* _PROBLEM TO SOLVE_:
Copy the line with "There can be only" and all lines following it through the last line of the entries, exactly as written.

####

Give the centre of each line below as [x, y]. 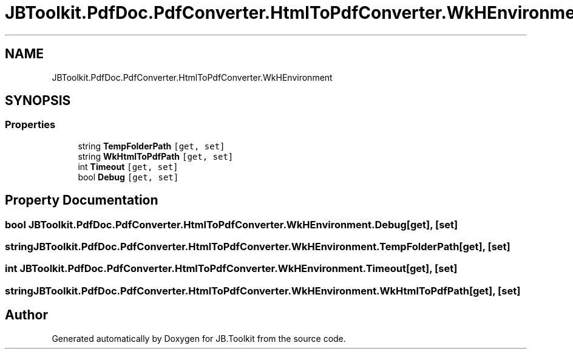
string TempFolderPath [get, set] [151, 146]
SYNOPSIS [38, 101]
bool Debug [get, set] [128, 177]
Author [26, 315]
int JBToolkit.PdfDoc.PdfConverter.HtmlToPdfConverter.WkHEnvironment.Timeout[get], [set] [231, 269]
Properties [30, 125]
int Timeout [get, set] [128, 166]
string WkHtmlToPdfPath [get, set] [156, 156]
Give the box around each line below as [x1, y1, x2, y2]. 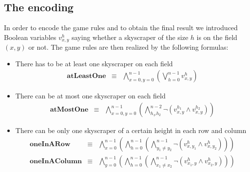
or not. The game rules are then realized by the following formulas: [28, 42, 229, 52]
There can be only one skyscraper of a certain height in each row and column [15, 125, 247, 135]
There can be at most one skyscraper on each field [15, 91, 166, 101]
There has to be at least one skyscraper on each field [15, 58, 173, 68]
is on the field [196, 32, 237, 42]
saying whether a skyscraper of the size [71, 32, 189, 42]
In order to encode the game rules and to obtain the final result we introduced [4, 22, 238, 33]
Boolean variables [4, 32, 57, 42]

####

* _RESPONSE AREA_:
There can be only one skyscraper of a certain height in each row and column [15, 125, 247, 135]
There can be at most one skyscraper on each field [15, 91, 166, 101]
There has to be at least one skyscraper on each field [15, 58, 173, 68]
is on the field [196, 32, 237, 42]
saying whether a skyscraper of the size [71, 32, 189, 42]
In order to encode the game rules and to obtain the final result we introduced [4, 22, 238, 33]
Boolean variables [4, 32, 57, 42]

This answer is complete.